# Problem requirements:
Please write out all the data exactly as shown.

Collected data
-------------------------

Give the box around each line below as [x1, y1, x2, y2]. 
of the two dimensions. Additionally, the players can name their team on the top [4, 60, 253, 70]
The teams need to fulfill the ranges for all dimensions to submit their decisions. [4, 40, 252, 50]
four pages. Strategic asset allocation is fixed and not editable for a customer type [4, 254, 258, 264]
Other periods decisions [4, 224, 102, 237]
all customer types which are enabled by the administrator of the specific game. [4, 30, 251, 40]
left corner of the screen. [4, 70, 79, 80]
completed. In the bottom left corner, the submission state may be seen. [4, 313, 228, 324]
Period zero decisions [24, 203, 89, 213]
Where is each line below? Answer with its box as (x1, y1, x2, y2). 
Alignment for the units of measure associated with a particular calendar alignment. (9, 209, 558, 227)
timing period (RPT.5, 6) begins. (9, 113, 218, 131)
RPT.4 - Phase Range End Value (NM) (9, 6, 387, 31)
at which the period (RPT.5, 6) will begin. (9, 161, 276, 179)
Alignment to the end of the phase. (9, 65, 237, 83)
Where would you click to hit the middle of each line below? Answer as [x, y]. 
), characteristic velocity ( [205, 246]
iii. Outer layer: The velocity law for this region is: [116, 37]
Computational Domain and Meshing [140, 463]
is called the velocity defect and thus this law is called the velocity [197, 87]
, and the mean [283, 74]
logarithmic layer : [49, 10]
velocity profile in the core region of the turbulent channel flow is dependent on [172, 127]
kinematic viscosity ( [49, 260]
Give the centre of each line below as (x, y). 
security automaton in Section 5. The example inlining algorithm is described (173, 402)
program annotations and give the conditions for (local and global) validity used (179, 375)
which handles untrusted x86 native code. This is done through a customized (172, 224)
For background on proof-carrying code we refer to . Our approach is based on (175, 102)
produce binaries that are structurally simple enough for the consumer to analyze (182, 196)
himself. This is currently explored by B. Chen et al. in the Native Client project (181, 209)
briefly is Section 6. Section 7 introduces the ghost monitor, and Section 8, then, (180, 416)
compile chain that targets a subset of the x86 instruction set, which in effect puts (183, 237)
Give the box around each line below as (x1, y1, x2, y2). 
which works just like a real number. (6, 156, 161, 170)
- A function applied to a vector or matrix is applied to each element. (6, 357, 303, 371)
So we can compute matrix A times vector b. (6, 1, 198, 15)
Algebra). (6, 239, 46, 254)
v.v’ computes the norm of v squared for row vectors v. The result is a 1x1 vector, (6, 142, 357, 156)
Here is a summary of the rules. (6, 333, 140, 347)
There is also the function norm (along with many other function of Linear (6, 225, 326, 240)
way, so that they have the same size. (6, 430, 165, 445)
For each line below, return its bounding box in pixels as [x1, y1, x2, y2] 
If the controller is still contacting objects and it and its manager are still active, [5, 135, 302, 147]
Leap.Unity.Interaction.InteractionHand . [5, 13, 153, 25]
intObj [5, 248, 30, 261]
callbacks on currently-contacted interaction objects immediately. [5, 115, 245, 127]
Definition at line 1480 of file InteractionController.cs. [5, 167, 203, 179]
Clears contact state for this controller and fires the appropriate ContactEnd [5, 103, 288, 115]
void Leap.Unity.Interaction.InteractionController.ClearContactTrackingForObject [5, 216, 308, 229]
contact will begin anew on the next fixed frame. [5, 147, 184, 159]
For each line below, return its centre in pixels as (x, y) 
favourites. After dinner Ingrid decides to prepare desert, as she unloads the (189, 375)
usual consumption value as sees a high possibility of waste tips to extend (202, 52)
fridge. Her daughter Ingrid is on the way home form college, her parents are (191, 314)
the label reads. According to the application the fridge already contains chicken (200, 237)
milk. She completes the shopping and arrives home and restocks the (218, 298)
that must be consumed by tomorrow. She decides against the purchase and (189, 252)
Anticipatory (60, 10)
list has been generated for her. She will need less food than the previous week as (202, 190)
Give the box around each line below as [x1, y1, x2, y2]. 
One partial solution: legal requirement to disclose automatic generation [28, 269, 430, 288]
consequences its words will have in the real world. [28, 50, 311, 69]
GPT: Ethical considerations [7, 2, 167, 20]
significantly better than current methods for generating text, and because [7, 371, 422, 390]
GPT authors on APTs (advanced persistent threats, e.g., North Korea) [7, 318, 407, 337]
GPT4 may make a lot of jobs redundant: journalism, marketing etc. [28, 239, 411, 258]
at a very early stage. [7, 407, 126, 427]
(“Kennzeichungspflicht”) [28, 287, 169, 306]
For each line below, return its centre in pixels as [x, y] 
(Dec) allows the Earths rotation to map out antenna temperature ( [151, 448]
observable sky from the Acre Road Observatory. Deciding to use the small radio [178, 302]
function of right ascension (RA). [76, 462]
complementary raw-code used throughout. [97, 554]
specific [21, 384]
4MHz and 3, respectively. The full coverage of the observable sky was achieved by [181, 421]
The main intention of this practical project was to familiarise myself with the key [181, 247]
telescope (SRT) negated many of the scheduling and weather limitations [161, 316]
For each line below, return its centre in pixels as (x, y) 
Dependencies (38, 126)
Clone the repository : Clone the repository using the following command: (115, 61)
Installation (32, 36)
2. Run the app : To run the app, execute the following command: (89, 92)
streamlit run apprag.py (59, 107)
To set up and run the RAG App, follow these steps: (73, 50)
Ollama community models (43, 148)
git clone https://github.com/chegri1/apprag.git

-------------------------

# Answer:
Give the box around each line below as [x1, y1, x2, y2]. 
of the two dimensions. Additionally, the players can name their team on the top [4, 60, 253, 70]
The teams need to fulfill the ranges for all dimensions to submit their decisions. [4, 40, 252, 50]
four pages. Strategic asset allocation is fixed and not editable for a customer type [4, 254, 258, 264]
Other periods decisions [4, 224, 102, 237]
all customer types which are enabled by the administrator of the specific game. [4, 30, 251, 40]
left corner of the screen. [4, 70, 79, 80]
completed. In the bottom left corner, the submission state may be seen. [4, 313, 228, 324]
Period zero decisions [24, 203, 89, 213]
Where is each line below? Answer with its box as (x1, y1, x2, y2). 
Alignment for the units of measure associated with a particular calendar alignment. (9, 209, 558, 227)
timing period (RPT.5, 6) begins. (9, 113, 218, 131)
RPT.4 - Phase Range End Value (NM) (9, 6, 387, 31)
at which the period (RPT.5, 6) will begin. (9, 161, 276, 179)
Alignment to the end of the phase. (9, 65, 237, 83)
Where would you click to hit the middle of each line below? Answer as [x, y]. 
), characteristic velocity ( [205, 246]
iii. Outer layer: The velocity law for this region is: [116, 37]
Computational Domain and Meshing [140, 463]
is called the velocity defect and thus this law is called the velocity [197, 87]
, and the mean [283, 74]
logarithmic layer : [49, 10]
velocity profile in the core region of the turbulent channel flow is dependent on [172, 127]
kinematic viscosity ( [49, 260]
Give the centre of each line below as (x, y). 
security automaton in Section 5. The example inlining algorithm is described (173, 402)
program annotations and give the conditions for (local and global) validity used (179, 375)
which handles untrusted x86 native code. This is done through a customized (172, 224)
For background on proof-carrying code we refer to . Our approach is based on (175, 102)
produce binaries that are structurally simple enough for the consumer to analyze (182, 196)
himself. This is currently explored by B. Chen et al. in the Native Client project (181, 209)
briefly is Section 6. Section 7 introduces the ghost monitor, and Section 8, then, (180, 416)
compile chain that targets a subset of the x86 instruction set, which in effect puts (183, 237)
Give the box around each line below as (x1, y1, x2, y2). 
which works just like a real number. (6, 156, 161, 170)
- A function applied to a vector or matrix is applied to each element. (6, 357, 303, 371)
So we can compute matrix A times vector b. (6, 1, 198, 15)
Algebra). (6, 239, 46, 254)
v.v’ computes the norm of v squared for row vectors v. The result is a 1x1 vector, (6, 142, 357, 156)
Here is a summary of the rules. (6, 333, 140, 347)
There is also the function norm (along with many other function of Linear (6, 225, 326, 240)
way, so that they have the same size. (6, 430, 165, 445)
For each line below, return its bounding box in pixels as [x1, y1, x2, y2] 
If the controller is still contacting objects and it and its manager are still active, [5, 135, 302, 147]
Leap.Unity.Interaction.InteractionHand . [5, 13, 153, 25]
intObj [5, 248, 30, 261]
callbacks on currently-contacted interaction objects immediately. [5, 115, 245, 127]
Definition at line 1480 of file InteractionController.cs. [5, 167, 203, 179]
Clears contact state for this controller and fires the appropriate ContactEnd [5, 103, 288, 115]
void Leap.Unity.Interaction.InteractionController.ClearContactTrackingForObject [5, 216, 308, 229]
contact will begin anew on the next fixed frame. [5, 147, 184, 159]
For each line below, return its centre in pixels as (x, y) 
favourites. After dinner Ingrid decides to prepare desert, as she unloads the (189, 375)
usual consumption value as sees a high possibility of waste tips to extend (202, 52)
fridge. Her daughter Ingrid is on the way home form college, her parents are (191, 314)
the label reads. According to the application the fridge already contains chicken (200, 237)
milk. She completes the shopping and arrives home and restocks the (218, 298)
that must be consumed by tomorrow. She decides against the purchase and (189, 252)
Anticipatory (60, 10)
list has been generated for her. She will need less food than the previous week as (202, 190)
Give the box around each line below as [x1, y1, x2, y2]. 
One partial solution: legal requirement to disclose automatic generation [28, 269, 430, 288]
consequences its words will have in the real world. [28, 50, 311, 69]
GPT: Ethical considerations [7, 2, 167, 20]
significantly better than current methods for generating text, and because [7, 371, 422, 390]
GPT authors on APTs (advanced persistent threats, e.g., North Korea) [7, 318, 407, 337]
GPT4 may make a lot of jobs redundant: journalism, marketing etc. [28, 239, 411, 258]
at a very early stage. [7, 407, 126, 427]
(“Kennzeichungspflicht”) [28, 287, 169, 306]
For each line below, return its centre in pixels as [x, y] 
(Dec) allows the Earths rotation to map out antenna temperature ( [151, 448]
observable sky from the Acre Road Observatory. Deciding to use the small radio [178, 302]
function of right ascension (RA). [76, 462]
complementary raw-code used throughout. [97, 554]
specific [21, 384]
4MHz and 3, respectively. The full coverage of the observable sky was achieved by [181, 421]
The main intention of this practical project was to familiarise myself with the key [181, 247]
telescope (SRT) negated many of the scheduling and weather limitations [161, 316]
For each line below, return its centre in pixels as (x, y) 
Dependencies (38, 126)
Clone the repository : Clone the repository using the following command: (115, 61)
Installation (32, 36)
2. Run the app : To run the app, execute the following command: (89, 92)
streamlit run apprag.py (59, 107)
To set up and run the RAG App, follow these steps: (73, 50)
Ollama community models (43, 148)
git clone https://github.com/chegri1/apprag.git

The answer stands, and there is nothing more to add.